> Activity: Tally the lines of these entries that include "Política"; respond with only that tally.

[Dataset entries]
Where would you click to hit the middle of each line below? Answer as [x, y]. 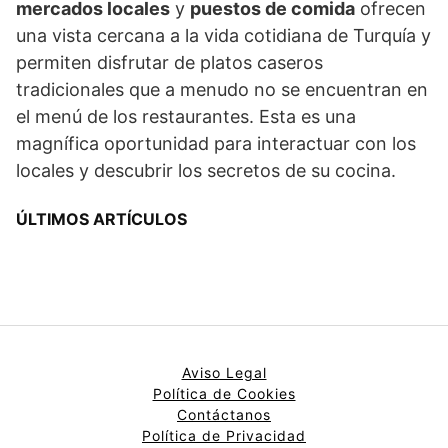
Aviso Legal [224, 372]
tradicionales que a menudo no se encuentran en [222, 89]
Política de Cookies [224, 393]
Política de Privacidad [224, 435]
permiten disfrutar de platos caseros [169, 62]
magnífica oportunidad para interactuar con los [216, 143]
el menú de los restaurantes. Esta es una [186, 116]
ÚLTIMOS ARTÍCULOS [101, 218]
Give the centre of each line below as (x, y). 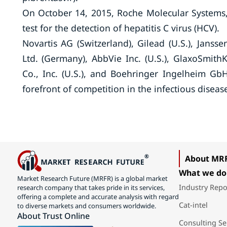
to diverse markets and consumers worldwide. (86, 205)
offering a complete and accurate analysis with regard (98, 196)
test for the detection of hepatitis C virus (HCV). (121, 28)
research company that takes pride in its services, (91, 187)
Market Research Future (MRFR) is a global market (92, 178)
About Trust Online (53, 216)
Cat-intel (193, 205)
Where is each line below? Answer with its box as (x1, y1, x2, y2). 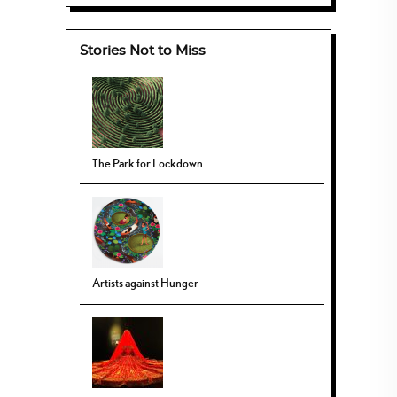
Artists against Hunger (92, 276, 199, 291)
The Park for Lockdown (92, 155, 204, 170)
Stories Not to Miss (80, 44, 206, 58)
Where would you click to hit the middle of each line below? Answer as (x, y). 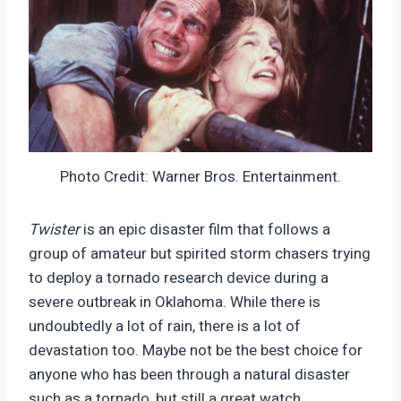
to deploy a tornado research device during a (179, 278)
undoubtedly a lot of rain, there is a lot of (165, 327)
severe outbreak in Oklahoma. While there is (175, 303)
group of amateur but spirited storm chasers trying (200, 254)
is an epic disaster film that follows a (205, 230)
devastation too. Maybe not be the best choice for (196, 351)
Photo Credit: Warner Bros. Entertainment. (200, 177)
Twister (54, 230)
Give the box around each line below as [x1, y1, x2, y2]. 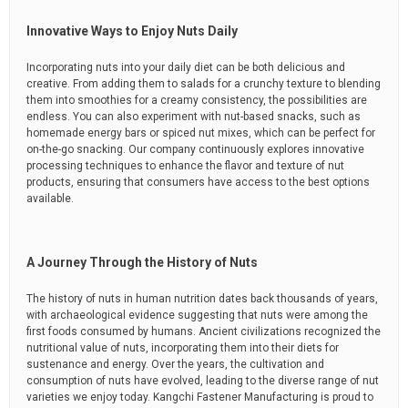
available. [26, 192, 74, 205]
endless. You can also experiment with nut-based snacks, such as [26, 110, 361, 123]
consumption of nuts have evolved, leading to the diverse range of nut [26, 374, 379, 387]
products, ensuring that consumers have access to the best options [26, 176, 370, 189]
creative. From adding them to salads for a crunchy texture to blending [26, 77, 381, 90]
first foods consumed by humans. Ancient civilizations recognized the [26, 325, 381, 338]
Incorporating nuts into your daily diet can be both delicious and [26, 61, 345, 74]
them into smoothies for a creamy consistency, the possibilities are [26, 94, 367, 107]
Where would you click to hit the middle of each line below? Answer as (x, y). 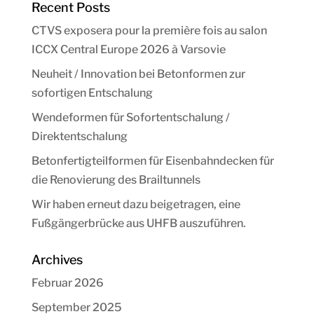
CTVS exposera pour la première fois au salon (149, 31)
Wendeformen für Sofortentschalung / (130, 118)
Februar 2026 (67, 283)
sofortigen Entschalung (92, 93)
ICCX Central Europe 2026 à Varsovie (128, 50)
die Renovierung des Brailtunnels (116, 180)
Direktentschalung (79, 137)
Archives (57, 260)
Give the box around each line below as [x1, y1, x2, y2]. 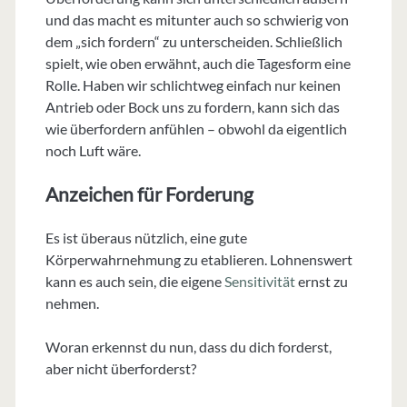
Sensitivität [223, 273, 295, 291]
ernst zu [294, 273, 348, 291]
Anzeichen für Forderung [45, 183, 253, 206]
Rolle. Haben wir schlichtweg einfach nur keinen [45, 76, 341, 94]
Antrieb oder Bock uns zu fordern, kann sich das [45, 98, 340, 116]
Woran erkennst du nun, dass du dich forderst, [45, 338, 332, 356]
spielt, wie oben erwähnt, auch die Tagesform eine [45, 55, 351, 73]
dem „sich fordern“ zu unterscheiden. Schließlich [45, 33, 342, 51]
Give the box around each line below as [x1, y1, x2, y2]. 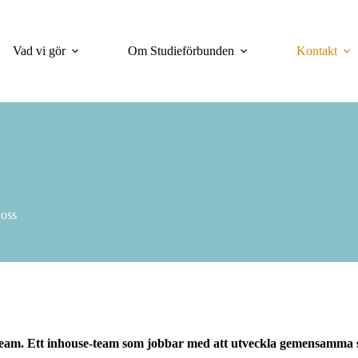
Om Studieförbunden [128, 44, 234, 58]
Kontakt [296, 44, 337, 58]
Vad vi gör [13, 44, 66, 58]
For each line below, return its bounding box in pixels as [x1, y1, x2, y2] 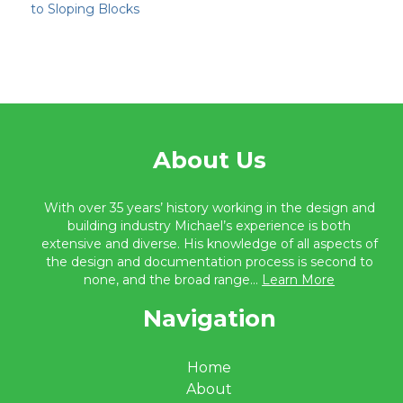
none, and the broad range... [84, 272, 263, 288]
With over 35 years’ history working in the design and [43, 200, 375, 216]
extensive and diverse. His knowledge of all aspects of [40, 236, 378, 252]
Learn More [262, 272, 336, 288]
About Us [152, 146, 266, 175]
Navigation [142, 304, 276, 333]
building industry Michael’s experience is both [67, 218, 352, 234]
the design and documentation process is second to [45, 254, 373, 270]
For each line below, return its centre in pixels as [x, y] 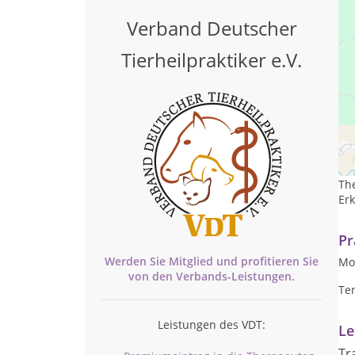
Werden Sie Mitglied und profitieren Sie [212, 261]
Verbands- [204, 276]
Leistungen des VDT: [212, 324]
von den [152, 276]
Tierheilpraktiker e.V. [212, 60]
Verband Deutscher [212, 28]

> Solution: 2